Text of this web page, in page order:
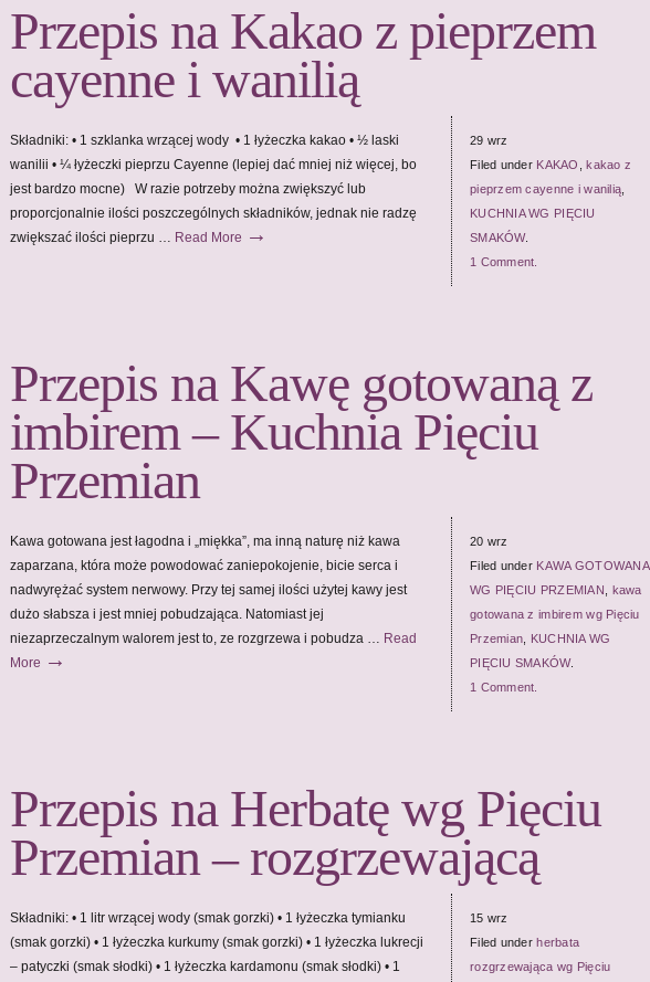
Przepis na Kakao z pieprzem
cayenne i wanilią
29 wrz
Filed under KAKAO ,kakao z
pieprzem cayenne i wanilią
KUCHNIA WG PIĘCIU
SMAKÓW.
1 Comment.
Składniki: • 1 szklanka wrzącej wody • 1 łyżeczka kakao • ½ laski
wanilii • ¼ łyżeczki pieprzu Cayenne (lepiej dać mniej niż więcej, bo
jest bardzo mocne) W razie potrzeby można zwiększyć lub
proporcjonalnie ilości poszczególnych składników, jednak nie radzę
zwiększać ilości pieprzu … Read More →
Przepis na Kawę gotowaną z
imbirem – Kuchnia Pięciu
Przemian
20 wrz
Filed under KAWA GOTOWANA
WG PIĘCIU PRZEMIAN
kawa
gotowana z imbirem wg Pięciu
Przemian
KUCHNIA WG
PIĘCIU SMAKÓW.
1 Comment.
Kawa gotowana jest łagodna i „miękka”, ma inną naturę niż kawa
zaparzana, która może powodować zaniepokojenie, bicie serca i
nadwyrężać system nerwowy. Przy tej samej ilości użytej kawy jest
dużo słabsza i jest mniej pobudzająca. Natomiast jej
niezaprzeczalnym walorem jest to, ze rozgrzewa i pobudza … Read
More →
Przepis na Herbatę wg Pięciu
Przemian – rozgrzewającą
15 wrz
Filed underherbata
rozgrzewająca wg Pięciu
Składniki: • 1 litr wrzącej wody (smak gorzki) • 1 łyżeczka tymianku
(smak gorzki) • 1 łyżeczka kurkumy (smak gorzki) • 1 łyżeczka lukrecji
– patyczki (smak słodki) • 1 łyżeczka kardamonu (smak słodki) • 1
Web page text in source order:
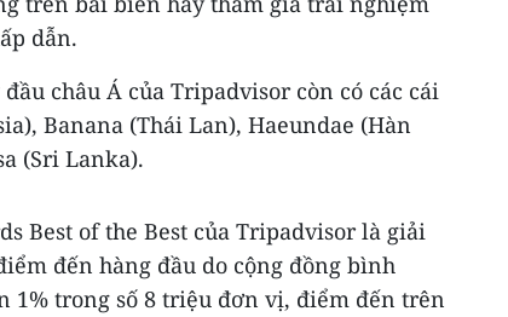
dẫn.
châu Á của Tripadvisor còn có các cái
Banana (Thái Lan), Haeundae (Hàn
(Sri Lanka).
Best of the Best của Tripadvisor là giải
đến hàng đầu do cộng đồng bình
1% trong số 8 triệu đơn vị, điểm đến trên
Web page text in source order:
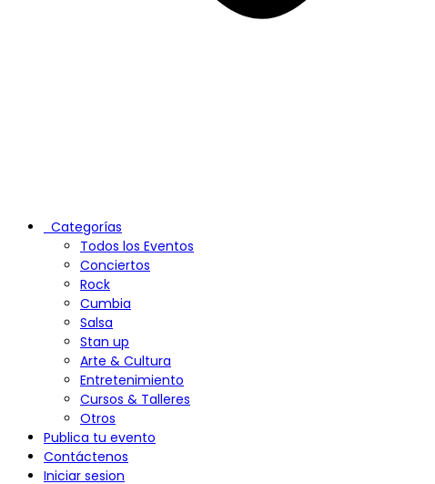
Categorías
Todos los Eventos
Conciertos
Rock
Cumbia
Salsa
Stan up
Arte & Cultura
Entretenimiento
Cursos & Talleres
Otros
Publica tu evento
Contáctenos
Iniciar sesion
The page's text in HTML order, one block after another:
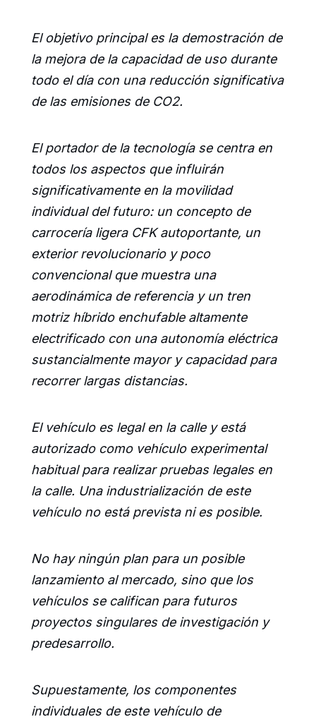
El objetivo principal es la demostración de
la mejora de la capacidad de uso durante
todo el día con una reducción significativa
de las emisiones de CO2.
El portador de la tecnología se centra en
todos los aspectos que influirán
significativamente en la movilidad
individual del futuro: un concepto de
carrocería ligera CFK autoportante, un
exterior revolucionario y poco
convencional que muestra una
aerodinámica de referencia y un tren
motriz híbrido enchufable altamente
electrificado con una autonomía eléctrica
sustancialmente mayor y capacidad para
recorrer largas distancias.
El vehículo es legal en la calle y está
autorizado como vehículo experimental
habitual para realizar pruebas legales en
la calle. Una industrialización de este
vehículo no está prevista ni es posible.
No hay ningún plan para un posible
lanzamiento al mercado, sino que los
vehículos se califican para futuros
proyectos singulares de investigación y
predesarrollo.
Supuestamente, los componentes
individuales de este vehículo de
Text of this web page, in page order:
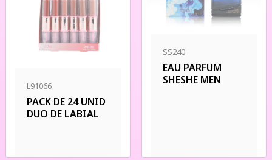
L91066
PACK DE 24 UNID
DUO DE LABIAL
SS240
EAU PARFUM
SHESHE MEN
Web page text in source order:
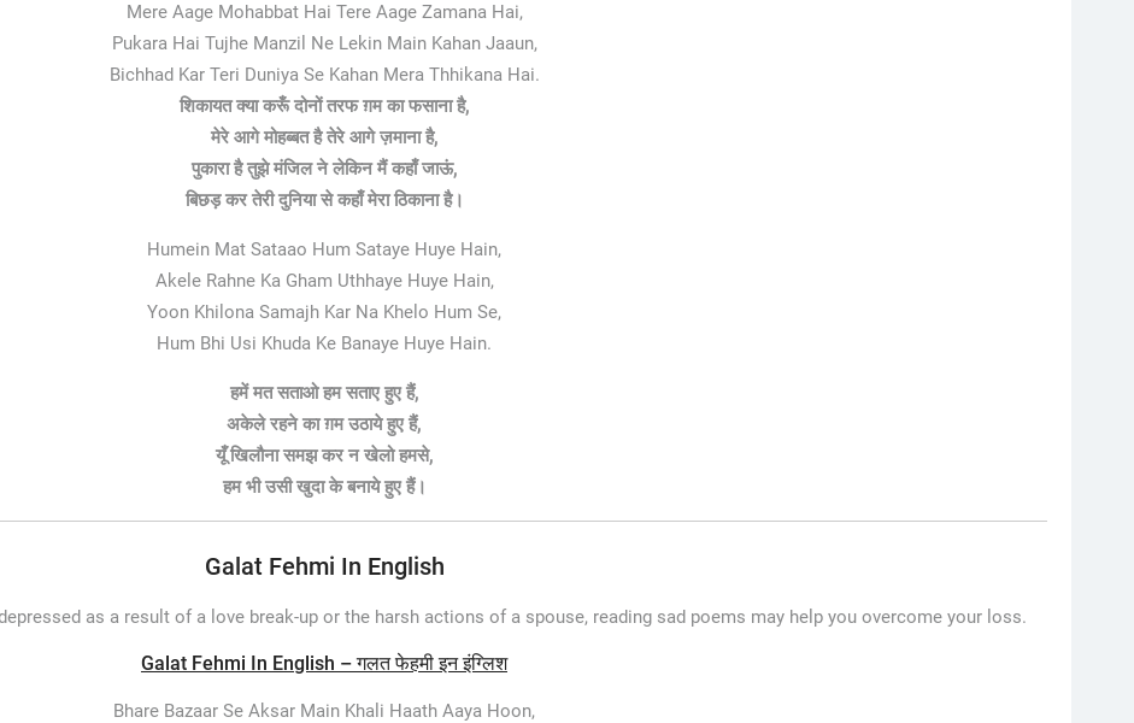
Mere Aage Mohabbat Hai Tere Aage Zamana Hai,
Pukara Hai Tujhe Manzil Ne Lekin Main Kahan Jaaun,
Bichhad Kar Teri Duniya Se Kahan Mera Thhikana Hai.
शिकायत क्या करूँ दोनों तरफ ग़म का फसाना है,
मेरे आगे मोहब्बत है तेरे आगे ज़माना है,
पुकारा है तुझे मंजिल ने लेकिन मैं कहाँ जाऊं,
बिछड़ कर तेरी दुनिया से कहाँ मेरा ठिकाना है।
Humein Mat Sataao Hum Sataye Huye Hain,
Akele Rahne Ka Gham Uthhaye Huye Hain,
Yoon Khilona Samajh Kar Na Khelo Hum Se,
Hum Bhi Usi Khuda Ke Banaye Huye Hain.
हमें मत सताओ हम सताए हुए हैं,
अकेले रहने का ग़म उठाये हुए हैं,
यूँ खिलौना समझ कर न खेलो हमसे,
हम भी उसी खुदा के बनाये हुए हैं।
Galat Fehmi In English
as a result of a love break-up or the harsh actions of a spouse, reading sad poems may help you overcome your loss.
Galat Fehmi In English – गलत फेहमी इन इंग्लिश
Bhare Bazaar Se Aksar Main Khali Haath Aaya Hoon,

-=-=-=-=-

Exercise brief :: What lines in the material above hold the word "wanilią"? Pull them out.

Output ::
cayenne i wanilią
pieprzem cayenne i wanilią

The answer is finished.